# Machine Learning in Physics

I taught this class at the TU Wien in Spring 2021. It is an introduction to basic machine learning techniques, with extensive formal justification, and applied to simple problems from physics.

After completing the class, students are supposed to be able to take a physics problem and:

• analyze whether Machine Learning is applicable,
• translate the problem into a suitable optimization problem,
• decide which learning algorithms are suitable for its solution
• program simple routines themselves as well as use libraries where applicable
• understand and verify the results of the learning procedure

## Contents

The lecture can be roughly divided into three parts:
1. Python and Optimziation (exercises 1–3): Since physics undergrads at the TU Wien learn coding in C++ and not Python, the class starts with a Python crash course. As exercises that go together with this intro and also are relevant to ML, we are looking at simple optimization problems and solve them with (accelerated) gradient descent or Newton's method.
2. Linear models (exercises 4–7): This is the centrepiece of the class. I am introducing the “scientific method for machines”, i.e., the machine learning workflow, and we are going to run through it multiple times while cranking up the complexity. The core analysis technique used is the singular value decomposition. We use it to prove the bias–variance tradeoff and perform convergence analysis for gradient descent.
3. Advanced models (exercises 8–11): Here we construct artificial neural networks by building them up from logistic models, which are introduced first. We then move to unsupervised learning, to make sure that students have seen another paradigm than supervised learning. We can reuse our SVD analysis to construct low-rank approximations, which concludes the class.

## Rationale

The idea of this class is a little different from your usual shiny happy pictures class on machine learning: there is a heavy focus on simple models, in particular the linear model, and rigorous analysis.
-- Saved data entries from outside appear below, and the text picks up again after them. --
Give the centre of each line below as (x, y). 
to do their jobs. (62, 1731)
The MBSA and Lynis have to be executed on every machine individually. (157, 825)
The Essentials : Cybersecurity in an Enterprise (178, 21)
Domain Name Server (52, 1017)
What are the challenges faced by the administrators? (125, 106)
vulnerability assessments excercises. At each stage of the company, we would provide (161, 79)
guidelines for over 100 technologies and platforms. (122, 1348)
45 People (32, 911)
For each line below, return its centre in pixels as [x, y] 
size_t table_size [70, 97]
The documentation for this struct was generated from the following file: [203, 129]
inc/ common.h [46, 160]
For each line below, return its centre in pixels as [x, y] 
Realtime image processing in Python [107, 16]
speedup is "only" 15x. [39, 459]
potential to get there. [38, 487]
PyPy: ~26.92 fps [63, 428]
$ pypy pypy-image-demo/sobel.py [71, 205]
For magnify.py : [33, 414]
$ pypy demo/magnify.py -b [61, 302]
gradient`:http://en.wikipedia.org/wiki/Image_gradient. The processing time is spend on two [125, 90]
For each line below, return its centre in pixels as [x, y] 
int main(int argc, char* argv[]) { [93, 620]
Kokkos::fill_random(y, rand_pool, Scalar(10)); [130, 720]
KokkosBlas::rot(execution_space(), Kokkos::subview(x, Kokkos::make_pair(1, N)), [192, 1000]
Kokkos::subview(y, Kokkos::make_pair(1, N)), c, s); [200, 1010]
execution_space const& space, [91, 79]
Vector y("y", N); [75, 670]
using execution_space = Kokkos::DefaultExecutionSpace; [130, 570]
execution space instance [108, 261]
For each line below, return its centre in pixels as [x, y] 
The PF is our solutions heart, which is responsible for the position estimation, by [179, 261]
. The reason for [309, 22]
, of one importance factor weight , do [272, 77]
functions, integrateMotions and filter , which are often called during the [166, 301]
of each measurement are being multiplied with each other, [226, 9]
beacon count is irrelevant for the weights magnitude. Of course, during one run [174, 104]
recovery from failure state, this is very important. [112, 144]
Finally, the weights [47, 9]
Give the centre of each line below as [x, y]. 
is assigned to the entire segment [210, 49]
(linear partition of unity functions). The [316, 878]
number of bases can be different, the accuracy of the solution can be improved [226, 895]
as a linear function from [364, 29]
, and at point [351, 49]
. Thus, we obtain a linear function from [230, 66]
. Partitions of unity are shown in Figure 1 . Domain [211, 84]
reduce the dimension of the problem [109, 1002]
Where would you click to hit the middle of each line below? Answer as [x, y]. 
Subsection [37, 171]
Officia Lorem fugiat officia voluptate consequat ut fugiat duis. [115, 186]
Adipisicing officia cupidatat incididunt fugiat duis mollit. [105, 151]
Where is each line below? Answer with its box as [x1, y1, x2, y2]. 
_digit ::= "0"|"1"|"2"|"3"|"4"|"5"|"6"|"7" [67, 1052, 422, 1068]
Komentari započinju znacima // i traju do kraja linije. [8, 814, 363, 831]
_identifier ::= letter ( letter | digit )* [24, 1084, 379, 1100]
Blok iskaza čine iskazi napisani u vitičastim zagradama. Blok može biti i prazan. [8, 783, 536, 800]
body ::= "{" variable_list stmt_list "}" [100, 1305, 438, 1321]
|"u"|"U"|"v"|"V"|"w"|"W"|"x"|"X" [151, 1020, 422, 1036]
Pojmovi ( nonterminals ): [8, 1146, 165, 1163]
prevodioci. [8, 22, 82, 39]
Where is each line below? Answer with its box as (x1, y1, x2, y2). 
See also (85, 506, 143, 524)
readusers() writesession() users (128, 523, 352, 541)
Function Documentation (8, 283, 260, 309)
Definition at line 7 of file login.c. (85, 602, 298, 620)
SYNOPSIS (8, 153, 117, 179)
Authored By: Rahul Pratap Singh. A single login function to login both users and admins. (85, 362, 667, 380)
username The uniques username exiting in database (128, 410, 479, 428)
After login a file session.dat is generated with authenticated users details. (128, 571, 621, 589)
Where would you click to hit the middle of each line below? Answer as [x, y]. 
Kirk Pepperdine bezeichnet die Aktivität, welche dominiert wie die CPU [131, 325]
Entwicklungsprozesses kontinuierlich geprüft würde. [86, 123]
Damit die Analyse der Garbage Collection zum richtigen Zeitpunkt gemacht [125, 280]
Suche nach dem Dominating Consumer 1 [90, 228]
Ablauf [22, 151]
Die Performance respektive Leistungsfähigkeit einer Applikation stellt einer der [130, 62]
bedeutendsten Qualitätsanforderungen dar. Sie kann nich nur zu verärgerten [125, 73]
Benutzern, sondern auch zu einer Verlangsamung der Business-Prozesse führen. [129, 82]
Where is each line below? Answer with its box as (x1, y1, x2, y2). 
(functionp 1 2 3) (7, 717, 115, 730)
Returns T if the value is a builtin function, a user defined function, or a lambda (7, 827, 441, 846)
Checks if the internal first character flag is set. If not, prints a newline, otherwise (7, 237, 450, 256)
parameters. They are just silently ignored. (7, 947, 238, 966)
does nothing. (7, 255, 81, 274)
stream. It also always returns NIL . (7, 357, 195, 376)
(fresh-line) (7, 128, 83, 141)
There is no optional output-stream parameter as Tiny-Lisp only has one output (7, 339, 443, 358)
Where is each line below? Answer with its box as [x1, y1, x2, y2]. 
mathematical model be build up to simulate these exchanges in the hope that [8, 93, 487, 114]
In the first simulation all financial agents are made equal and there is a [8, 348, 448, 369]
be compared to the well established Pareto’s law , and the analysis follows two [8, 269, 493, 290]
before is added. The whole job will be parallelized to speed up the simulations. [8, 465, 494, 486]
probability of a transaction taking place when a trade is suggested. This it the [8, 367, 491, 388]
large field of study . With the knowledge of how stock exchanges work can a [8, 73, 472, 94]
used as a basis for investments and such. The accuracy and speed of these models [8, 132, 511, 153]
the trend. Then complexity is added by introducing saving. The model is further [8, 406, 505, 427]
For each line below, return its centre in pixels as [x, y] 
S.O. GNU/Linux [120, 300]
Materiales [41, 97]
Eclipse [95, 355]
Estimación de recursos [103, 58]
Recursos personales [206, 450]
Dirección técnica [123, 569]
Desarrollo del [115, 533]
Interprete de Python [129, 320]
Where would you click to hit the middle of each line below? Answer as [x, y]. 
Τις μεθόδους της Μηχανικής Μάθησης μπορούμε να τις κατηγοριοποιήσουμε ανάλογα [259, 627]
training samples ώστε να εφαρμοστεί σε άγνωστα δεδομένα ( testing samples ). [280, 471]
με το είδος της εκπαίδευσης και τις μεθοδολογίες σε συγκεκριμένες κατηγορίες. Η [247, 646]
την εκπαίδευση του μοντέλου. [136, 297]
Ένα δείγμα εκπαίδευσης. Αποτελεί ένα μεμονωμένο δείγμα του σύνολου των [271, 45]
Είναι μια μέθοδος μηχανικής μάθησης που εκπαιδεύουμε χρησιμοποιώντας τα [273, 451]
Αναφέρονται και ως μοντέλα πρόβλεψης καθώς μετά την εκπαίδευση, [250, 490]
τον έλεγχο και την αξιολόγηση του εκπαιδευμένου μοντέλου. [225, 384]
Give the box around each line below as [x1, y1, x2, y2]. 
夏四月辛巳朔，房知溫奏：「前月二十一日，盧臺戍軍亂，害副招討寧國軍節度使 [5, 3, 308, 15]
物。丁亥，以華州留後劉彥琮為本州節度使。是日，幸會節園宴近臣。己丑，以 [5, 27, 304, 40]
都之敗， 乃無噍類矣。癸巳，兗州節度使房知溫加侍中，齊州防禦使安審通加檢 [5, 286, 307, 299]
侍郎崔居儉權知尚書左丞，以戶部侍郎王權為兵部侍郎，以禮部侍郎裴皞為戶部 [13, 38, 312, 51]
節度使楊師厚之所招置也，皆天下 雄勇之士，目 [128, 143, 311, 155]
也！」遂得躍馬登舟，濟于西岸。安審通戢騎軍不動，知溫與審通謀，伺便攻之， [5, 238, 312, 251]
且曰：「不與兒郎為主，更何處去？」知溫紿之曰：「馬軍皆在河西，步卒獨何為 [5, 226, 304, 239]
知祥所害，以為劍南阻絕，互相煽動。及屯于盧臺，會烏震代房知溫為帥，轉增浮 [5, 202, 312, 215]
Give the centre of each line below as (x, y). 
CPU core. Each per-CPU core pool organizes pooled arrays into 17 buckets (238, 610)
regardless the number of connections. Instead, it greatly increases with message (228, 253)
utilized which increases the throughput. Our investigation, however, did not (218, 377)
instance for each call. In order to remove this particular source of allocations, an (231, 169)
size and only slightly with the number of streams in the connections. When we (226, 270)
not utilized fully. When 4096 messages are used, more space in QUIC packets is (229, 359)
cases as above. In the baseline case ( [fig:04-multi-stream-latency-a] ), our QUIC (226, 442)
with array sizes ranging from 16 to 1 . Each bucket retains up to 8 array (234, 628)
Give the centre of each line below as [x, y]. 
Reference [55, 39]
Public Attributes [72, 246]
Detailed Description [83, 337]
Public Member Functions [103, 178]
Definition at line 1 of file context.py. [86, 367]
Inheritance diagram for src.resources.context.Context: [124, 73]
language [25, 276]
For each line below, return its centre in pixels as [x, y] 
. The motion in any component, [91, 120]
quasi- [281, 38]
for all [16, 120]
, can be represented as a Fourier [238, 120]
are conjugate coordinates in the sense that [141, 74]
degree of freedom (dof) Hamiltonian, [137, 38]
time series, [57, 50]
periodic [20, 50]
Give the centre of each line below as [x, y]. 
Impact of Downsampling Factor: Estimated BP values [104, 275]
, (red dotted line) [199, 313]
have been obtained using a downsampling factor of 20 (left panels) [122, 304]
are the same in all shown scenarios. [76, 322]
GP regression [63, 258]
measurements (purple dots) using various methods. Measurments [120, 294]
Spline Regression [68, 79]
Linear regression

There are three reasons for this:

1. The linear model can be used to justify a lot of the “common wisdom” in machine learning rigorously and at same time pedagogically. I found that actually being able to understand and prove, e.g., convergence behaviours is as important as observing it in-the-wild.
2. From my experience, students approach a machine learning problem in physics from “the wrong end”, i.e., by throwing the most sophisticated model at it without much a-priori analysis instead of doing sophisticated a-priori analysis and then start with the simplest model that is reasonable.
3. The convex cost functions means linear and logistic models are straight-forward to train. I found writing simple training codes yourself greatly helps “demystifying” machine learning libraries.